**Exercise details:** Output the first line of the listing and each line after it, up to and including the line that contains "warranty start date", exactly as written, minus the pictures.
[Start of section]
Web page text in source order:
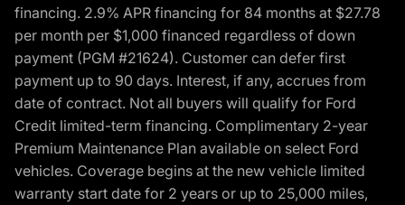
financing. 2.9% APR financing for 84 months at $27.78
per month per $1,000 financed regardless of down
payment (PGM #21624). Customer can defer first
payment up to 90 days. Interest, if any, accrues from
date of contract. Not all buyers will qualify for Ford
Credit limited-term financing. Complimentary 2-year
Premium Maintenance Plan available on select Ford
vehicles. Coverage begins at the new vehicle limited
warranty start date for 2 years or up to 25,000 miles,
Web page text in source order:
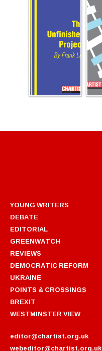
YOUNG WRITERS
DEBATE
EDITORIAL
GREENWATCH
REVIEWS
DEMOCRATIC REFORM
UKRAINE
POINTS & CROSSINGS
BREXIT
WESTMINSTER VIEW
editor@chartist.org.uk
webeditor@chartist.org.uk
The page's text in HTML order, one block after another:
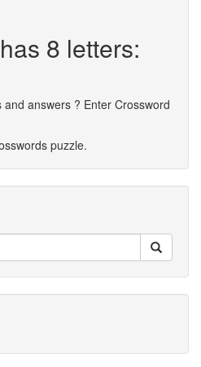
8 letters:
answers ? Enter Crossword
puzzle.
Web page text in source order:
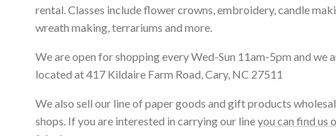
rental. Classes include flower crowns, embroidery, candle
wreath making, terrariums and more.
We are open for shopping every Wed-Sun 11am-5pm and we
located at 417 Kildaire Farm Road, Cary, NC 27511
We also sell our line of paper goods and gift products
shops. If you are interested in carrying our lineyou can find us
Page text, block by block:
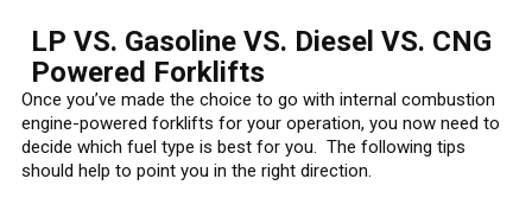
LP VS. Gasoline VS. Diesel VS. CNG
Powered Forklifts
Once you’ve made the choice to go with internal combustion
engine-powered forklifts for your operation, you now need to
decide which fuel type is best for you. The following tips
should help to point you in the right direction.
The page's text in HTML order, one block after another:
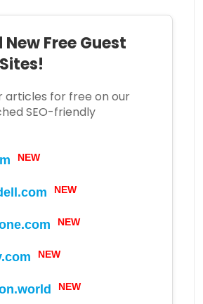
New Free Guest
articles for free on our
SEO-friendly
NEW
NEW
NEW
NEW
NEW
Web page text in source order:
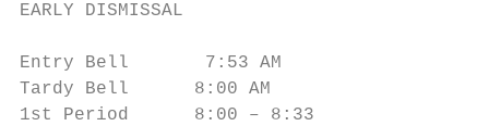
EARLY DISMISSAL                         PEP
Entry Bell       7:53 AM
Tardy Bell      8:00 AM
1st Period      8:00 – 8:33             1st
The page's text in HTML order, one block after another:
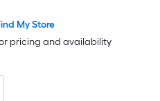
My Store
pricing and availability
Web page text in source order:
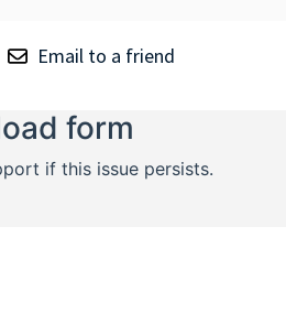
Email to a friend
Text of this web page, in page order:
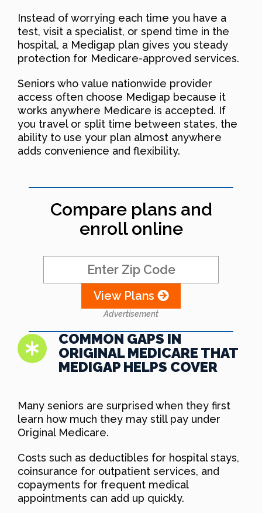
Instead of worrying each time you have a
test, visit a specialist, or spend time in the
hospital, a Medigap plan gives you steady
protection for Medicare-approved services.
Seniors who value nationwide provider
access often choose Medigap because it
works anywhere Medicare is accepted. If
you travel or split time between states, the
ability to use your plan almost anywhere
adds convenience and flexibility.
Compare plans and
enroll online
View Plans
Advertisement
COMMON GAPS IN
ORIGINAL MEDICARE THAT
MEDIGAP HELPS COVER
Many seniors are surprised when they first
learn how much they may still pay under
Original Medicare.
Costs such as deductibles for hospital stays,
coinsurance for outpatient services, and
copayments for frequent medical
appointments can add up quickly.
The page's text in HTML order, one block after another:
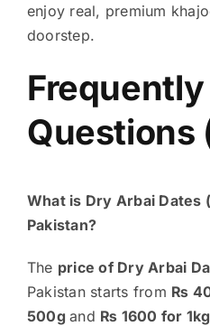
enjoy real, premium
doorstep.
Questions
What is Dry Arbai Dates
Pakistan?
The price of Dry Arbai
Pakistan starts from ₨
500gand ₨ 1600 for 1kg
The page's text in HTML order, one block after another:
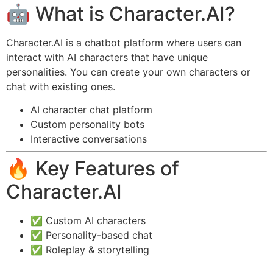
🤖 What is Character.AI?
Character.AI is a chatbot platform where users can
interact with AI characters that have unique
personalities. You can create your own characters or
chat with existing ones.
AI character chat platform
Custom personality bots
Interactive conversations
🔥 Key Features of
Character.AI
✅ Custom AI characters
✅ Personality-based chat
✅ Roleplay & storytelling
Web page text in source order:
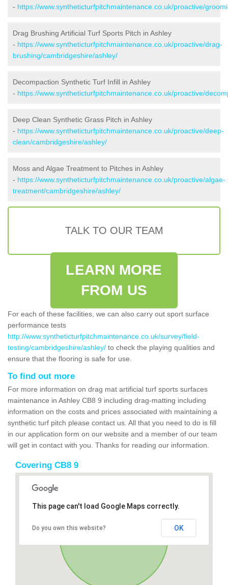
- https://www.syntheticturfpitchmaintenance.co.uk/proactive/
Drag Brushing Artificial Turf Sports Pitch in Ashley
- https://www.syntheticturfpitchmaintenance.co.uk/proactive/drag-
brushing/cambridgeshire/ashley/
Decompaction Synthetic Turf Infill in Ashley
- https://www.syntheticturfpitchmaintenance.co.uk/proactive/
Deep Clean Synthetic Grass Pitch in Ashley
- https://www.syntheticturfpitchmaintenance.co.uk/proactive/deep-
clean/cambridgeshire/ashley/
Moss and Algae Treatment to Pitches in Ashley
- https://www.syntheticturfpitchmaintenance.co.uk/proactive/algae-
treatment/cambridgeshire/ashley/
TALK TO OUR TEAM
LEARN MORE
FROM US
For each of these facilities, we can also carry out sport surface
performance tests
http://www.syntheticturfpitchmaintenance.co.uk/survey/field-
testing/cambridgeshire/ashley/ to check the playing qualities and
ensure that the flooring is safe for use.
To find out more
For more information on drag mat artificial turf sports surfaces
maintenance in Ashley CB8 9 including drag-matting including
information on the costs and prices associated with maintaining a
synthetic turf pitch please contact us. All that you need to do is fill
in our application form on our website and a member of our team
will get in contact with you. Thanks for reading our information.
Covering CB8 9
This page can't load Google Maps correctly.
Do you own this website? OK
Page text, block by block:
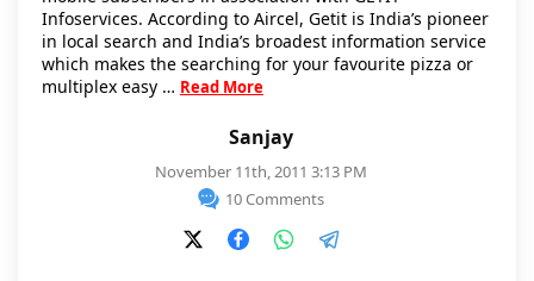
Sanjay
November 11th, 2011 3:13 PM
10 Comments
Infoservices. According to Aircel, Getit is India’s pioneer
in local search and India’s broadest information service
which makes the searching for your favourite pizza or
multiplex easy … Read More
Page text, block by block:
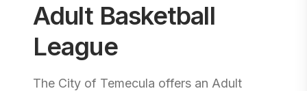
Adult Basketball
League
The City of Temecula offers an Adult
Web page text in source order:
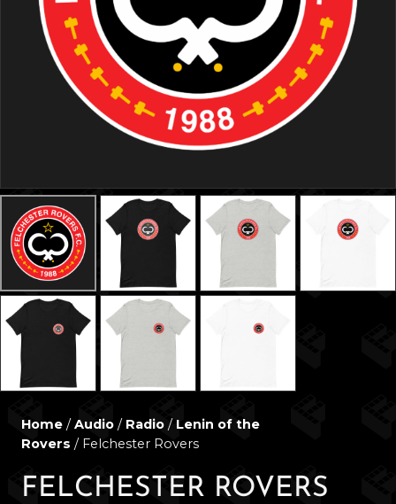
Home /Audio / Radio / Lenin of the
Rovers / Felchester Rovers
FELCHESTER ROVERS
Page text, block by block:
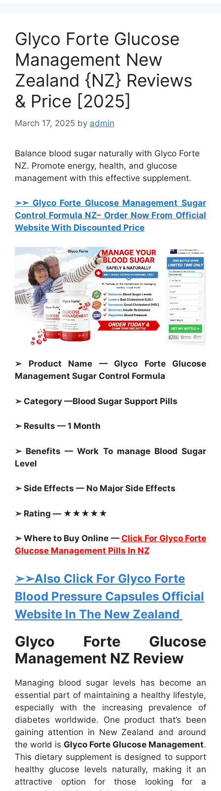
Glyco Forte Glucose
Management New
Zealand {NZ} Reviews
& Price [2025]
March 17, 2025 by admin
Balance blood sugar naturally with Glyco Forte
NZ. Promote energy, health, and glucose
management with this effective supplement.
➢➣ Glyco Forte Glucose Management Sugar
Control Formula NZ– Order Now From Official
Website With Discounted Price
➢ Product Name — Glyco Forte Glucose
Management Sugar Control Formula
➢ Category —Blood Sugar Support Pills
➢ Results — 1 Month
➢ Benefits — Work To manage Blood Sugar
Level
➢ Side Effects — No Major Side Effects
➢ Rating — ★★★★★
➢ Where to Buy Online — Click For Glyco Forte
Glucose Management Pills In NZ
➢➢Also Click For Glyco Forte
Blood Pressure Capsules Official
Website In The New Zealand
Glyco Forte Glucose
Management NZ Review
Managing blood sugar levels has become an
essential part of maintaining a healthy lifestyle,
especially with the increasing prevalence of
diabetes worldwide. One product that’s been
gaining attention in New Zealand and around
the world is Glyco Forte Glucose Management.
This dietary supplement is designed to support
healthy glucose levels naturally, making it an
attractive option for those looking for a
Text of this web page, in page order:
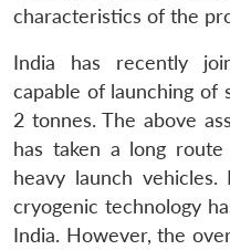
characteristics of the
India has recently
capable of launching of
2 tonnes. The above
has taken a long
heavy launch
cryogenic technology
India. However, the
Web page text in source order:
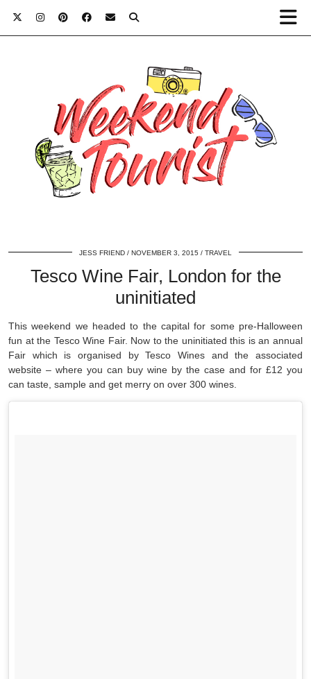
JESS FRIEND NOVEMBER 3, 2015 TRAVEL
Tesco Wine Fair, London for the
uninitiated
This weekend we headed to the capital for some pre-Halloween
fun at the Tesco Wine Fair. Now to the uninitiated this is an annual
Fair which is organised by Tesco Wines and the associated
website – where you can buy wine by the case and for £12 you
can taste, sample and get merry on over 300 wines.
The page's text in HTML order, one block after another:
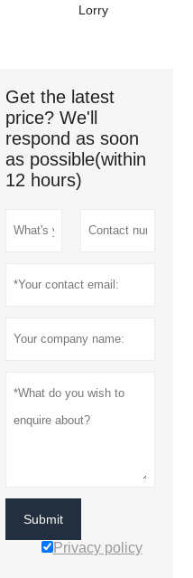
[End of section]
**Solution to the exercise:**
Web page text in source order:
financing. 2.9% APR financing for 84 months at $27.78
per month per $1,000 financed regardless of down
payment (PGM #21624). Customer can defer first
payment up to 90 days. Interest, if any, accrues from
date of contract. Not all buyers will qualify for Ford
Credit limited-term financing. Complimentary 2-year
Premium Maintenance Plan available on select Ford
vehicles. Coverage begins at the new vehicle limited
warranty start date for 2 years or up to 25,000 miles,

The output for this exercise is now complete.